Myrok Hanesi, büyücülerin eksikliği nedeniyle Krallığın kurucu sütunları arasında en zayıf olanıydı, ancak dizileri hâlâ Kraliyet Sarayı'ndan sonra ikinci sıradaydı. Jirni'nin çocukluğundan beri alıştığı yoğun mana gitmişti.
“Savunma dizileri neden kapatıldı?” Diye sordu.
“Bu imkansız Leydim. Yalnızca evin reisi ve ailenin en güvenilen üyeleri bunu…” Dış duvarlardan biri gök gürültüsüyle yıkıldı ve hizmetçinin işini yarıda bıraktı.
Bahçeden gelen Orpal, atı Moonlight'ın üzerinde dörtnalla koridorda ilerliyordu. Sağır edici sessizlik, yalnızca kristal toynakların yerdeki altın damarlı mermer üzerindeki ritmik şakırtılarıyla bozuldu.
Ev personeli ve Jirni, sadece Ölü Kral'ın ortaya çıkışı yüzünden değil, kurulduğu günden bu yana Myrok evinin bir düşman tarafından işgal edilmesinden dolayı donmuşlardı.
Phila ve hizmetkarların geri kalanı, Krallık'ta en çok aranan adamlardan birinin ilerleyişini durduracak tek bir enerji kıvılcımı bile yükselmeyince dehşet içinde baktılar. Korumaları çağırdılar ama kimse cevap vermedi.
İletişim muskalarını ve silahlarını yaratarak boyutsal öğelerine eriştiler.
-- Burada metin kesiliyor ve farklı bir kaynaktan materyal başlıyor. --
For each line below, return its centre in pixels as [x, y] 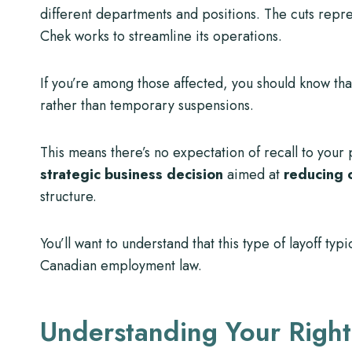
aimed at [253, 174]
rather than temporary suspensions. [147, 105]
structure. [68, 196]
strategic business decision [132, 174]
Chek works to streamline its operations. [161, 36]
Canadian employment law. [121, 266]
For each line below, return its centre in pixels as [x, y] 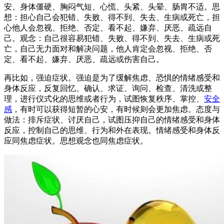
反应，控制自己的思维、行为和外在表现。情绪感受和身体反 [112, 130]
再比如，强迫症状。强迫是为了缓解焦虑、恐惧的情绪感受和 [112, 77]
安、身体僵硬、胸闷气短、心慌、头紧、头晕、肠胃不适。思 [112, 6]
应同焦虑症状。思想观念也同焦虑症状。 [76, 140]
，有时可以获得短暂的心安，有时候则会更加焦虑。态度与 [116, 109]
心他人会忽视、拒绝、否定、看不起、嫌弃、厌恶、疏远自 [108, 27]
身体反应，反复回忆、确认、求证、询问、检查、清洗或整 [108, 88]
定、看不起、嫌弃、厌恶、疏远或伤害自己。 [84, 59]

Ancak muskalar ölmüştü ve tüm rünleri kapatılmıştı. Myrok'taki herkes eğitimli askerlerdi, efendileri için canlarını vermeye hazırdılar ama takviye olmadan hiçbir umudun olmayacağını ilk bakışta biliyorlardı.
Ölü Kral, Davross zırhı Kara Gül'ün gümüşi siyahında parıldayan açık mavi bir güç aurası yaydı ve bina personelini yalnızca disiplinlerinin direnmelerine izin verebileceği korkusuyla doldurdu.
Sıradan insanlar çoktan bilincini kaybetmiş ya da dizlerinin üstüne çöküp merhamet için yalvarırdı. Phila ve diğerleri bunun yerine silahlarını tuttular ve savaşa hazırlandılar.
Elleri soğuk terlerle kaplıydı ve dizleri titriyordu ama geri adım atmayı reddettiler.
Jirni iletişim muskasını çıkarırken soğukkanlılığını korumayı başardı ve onun da ölü olduğunu gördü.
“Leydi Ernas, davetinizi kabul etmem bu kadar uzun sürdüğü için üzgünüm.” Orpal yüzünde acımasız bir gülümsemeyle söyledi. “İşte, bunu düşürdün.”